Hermann legt Messer und Gabel kurz zur Seite und nimmt einen kleinen Schluck von seiner Cola.
"Vergiss nicht, dass der andere auch mit Wanderkleidung und Rucksack ausgestattet war. Vielleicht waren sie auch von Anfang an woanders verabredet und die beiden haben das nur verschwitzt. Meistens sind die Busse zum Gletscher am Morgen so voll, dass sie vielleicht nicht rechtzeitig aussteigen konnten oder sie kannten sich mit dem Fahrplan aus und wussten ganz genau, dass es keinen Sinn macht, vorher auszusteigen. So saßen sie wenigstens warm und würden bequem den Rückbus an der Endhalte erreichen."

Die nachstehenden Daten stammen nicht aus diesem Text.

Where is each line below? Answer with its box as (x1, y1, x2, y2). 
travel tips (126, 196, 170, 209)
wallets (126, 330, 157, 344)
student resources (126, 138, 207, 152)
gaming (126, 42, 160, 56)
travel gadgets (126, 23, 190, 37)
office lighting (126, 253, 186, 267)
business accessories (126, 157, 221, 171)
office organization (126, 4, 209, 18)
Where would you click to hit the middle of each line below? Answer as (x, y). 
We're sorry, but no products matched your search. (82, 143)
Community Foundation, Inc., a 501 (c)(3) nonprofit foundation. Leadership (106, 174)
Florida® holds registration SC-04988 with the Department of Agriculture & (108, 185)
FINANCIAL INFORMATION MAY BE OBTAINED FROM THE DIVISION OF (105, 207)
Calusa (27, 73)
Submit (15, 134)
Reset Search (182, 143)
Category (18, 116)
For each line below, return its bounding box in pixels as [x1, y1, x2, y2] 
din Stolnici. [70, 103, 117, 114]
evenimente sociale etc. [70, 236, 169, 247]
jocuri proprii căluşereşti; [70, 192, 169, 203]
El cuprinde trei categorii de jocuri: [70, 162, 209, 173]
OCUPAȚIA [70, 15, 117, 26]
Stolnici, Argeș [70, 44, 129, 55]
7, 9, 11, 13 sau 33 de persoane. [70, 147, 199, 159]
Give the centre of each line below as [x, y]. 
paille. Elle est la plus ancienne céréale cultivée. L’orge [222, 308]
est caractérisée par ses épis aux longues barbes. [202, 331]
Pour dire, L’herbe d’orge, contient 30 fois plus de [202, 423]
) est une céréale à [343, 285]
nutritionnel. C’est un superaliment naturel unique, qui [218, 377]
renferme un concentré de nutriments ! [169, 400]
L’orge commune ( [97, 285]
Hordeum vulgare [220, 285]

"Wie auch immer, Hermann, wir werden es vielleicht nie genau erfahren, aber Fakt ist für mich, dass wir woanders suchen müssen. Und da stellt sich die Frage, wo? Ich mache es mal ganz einfach, die Bushaltestelle an der Tankstelle ist die, wo auch alle aussteigen, die zur Elfergondel wollen. Also besteht eine gewisse Wahrscheinlichkeit, dass sie dort hochgefahren sind. Dann müsste sie jemand gesehen haben. Ich werde es auf jeden Fall versuchen, mir fällt sonst nichts Besseres ein."

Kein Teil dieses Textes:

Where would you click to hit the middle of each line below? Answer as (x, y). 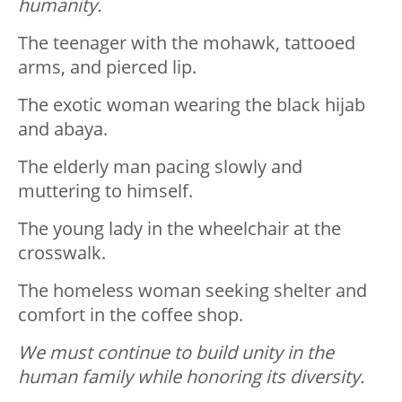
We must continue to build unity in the (176, 352)
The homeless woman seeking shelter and (192, 290)
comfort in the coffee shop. (131, 314)
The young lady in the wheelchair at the (179, 228)
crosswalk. (62, 252)
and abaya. (63, 128)
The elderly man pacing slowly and (160, 166)
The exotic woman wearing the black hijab (192, 104)
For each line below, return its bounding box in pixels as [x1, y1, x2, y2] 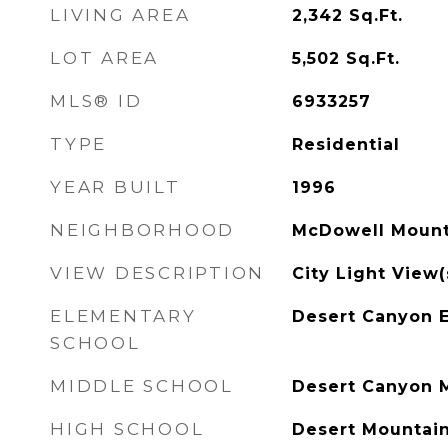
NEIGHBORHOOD [50, 220, 235, 240]
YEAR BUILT [50, 177, 181, 197]
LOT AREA [50, 48, 159, 68]
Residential [291, 135, 400, 154]
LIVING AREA [50, 5, 191, 25]
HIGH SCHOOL [50, 419, 205, 439]
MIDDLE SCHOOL [50, 376, 234, 396]
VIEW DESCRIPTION [50, 263, 265, 283]

"OK, das ist immerhin eine Chance. Ich habe nachher noch eine Lagebesprechung und werde die neuesten Erkenntnisse einbringen. Auf keinen Fall können wir mit so hohem Aufwand an Ressourcen weitersuchen, wenn wir keinen konkreten Hinweis haben. Das kann ich nicht verantworten. Den Hubschrauber haben die Innsbrucker vorhin auch wieder abgezogen. Bruno, wir hören von einander."
Bruno steckt die Karte von Hermann Gleyer in sein Portmonee und gibt ihm dafür eine etwas verbogene Karte seines ehemaligen Ingenieurbüros.
"Nur die Handynummer stimmt. Alles andere kannst du vergessen."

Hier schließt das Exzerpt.